Le difficile suivi des radicalisés en milieu ouvert
Deux ans après le lancement d’un programme spécialisé par l’administration pénitentiaire, une étude de l’IFRI, à paraître lundi 1er février, incite à pérenniser le dispositif de prise en charge.
Deux ans après la création des centres de prise en charge de la radicalisation en milieu ouvert, pour des personnes non détenues mais sous le coup d’une décision de justice, un rapport d’évaluation dresse un bilan critique mais encourageant.

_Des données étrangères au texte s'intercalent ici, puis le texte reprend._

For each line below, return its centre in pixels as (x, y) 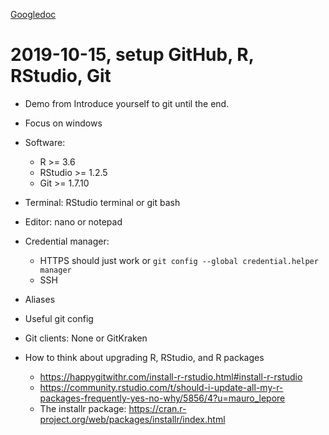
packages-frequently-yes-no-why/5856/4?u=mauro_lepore (162, 398)
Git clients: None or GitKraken (86, 338)
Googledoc (33, 14)
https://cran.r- (157, 408)
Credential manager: (67, 241)
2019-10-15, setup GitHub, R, (132, 55)
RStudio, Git (61, 76)
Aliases (40, 299)
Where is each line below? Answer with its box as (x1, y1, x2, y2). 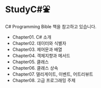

Marc Hecker, chercheur au Centre des études de sécurité de l’Institut français des relations internationales (IFRI) et directeur de la recherche, s’interdit de répondre à la question binaire et redoutée « est-ce que ça marche ? ». Mais son étude « incite à poursuivre l’expérience », écrit-il en conclusion du rapport à paraître lundi 1er février.
Le dispositif est pourtant censé avoir dépassé le stade expérimental. Le groupe SOS a déjà pris en charge 158 personnes dans le cadre du programme d’accompagnement individualisé et de réaffiliation sociale (Pairs) qu’il a ouvert à Paris, Marseille, Lyon, Lille entre octobre 2018 et octobre 2019. Ces hommes et ces femmes ont été confiés au Pairs par les services pénitentiaires d’insertion et de probation sur décision d’un juge de l’application des peines antiterroriste (dans le cadre d’un suivi socio-judiciaire post-peine ou d’un aménagement de peine), ou d’un juge d’instruction antiterroriste dans le cadre d’un contrôle judiciaire avant procès (présententiel).
Ce type de programme s’inspire de ce qui est mis en place en prison, dans les quartiers de prise en charge de la radicalisation, le volet insertion sociale en plus. L’accompagnement pluridisciplinaire élaboré sur mesure, à raison de trois à vingt heures de prise en charge hebdomadaire par personne, repose à la fois sur des travailleurs sociaux, des éducateurs spécialisés, des conseillers en insertion professionnelle, des psychologues, des psychiatres, et des médiateurs interculturels et du fait religieux.
Aucune récidive terroriste
Indicateur de la confiance croissante de la justice dans ce dispositif, le profil des personnes envoyées dans ces structures a tendance à se durcir. « Au début, les magistrats envoyaient des personnes considérées comme faisant partie du bas du spectre dans l’échelle de la dangerosité. Désormais, ils n’hésitent plus à y orienter des revenants de Syrie, même si on reste loin du haut du spectre », explique Marc Hecker. Pour le chercheur, l’un des critères de réussite du programme est le fait qu’aucune récidive de nature terroriste n’est à déplorer. Les seules réincarcérations intervenues ont été justifiées par des infractions de droit commun.
« Nous avons trois niveaux dans le travail pour le désengagement de l’action violente, explique l’un des médiateurs du fait religieux, spécialiste de l’islam, qui préfère rester anonyme. Le premier, c’est accompagner la personne afin qu’elle soit indifférente au discours radical. L’amener à déconstruire le discours radical est le seuil suivant. Peu de personnes atteignent le troisième niveau, qui est la capacité à produire un discours alternatif. »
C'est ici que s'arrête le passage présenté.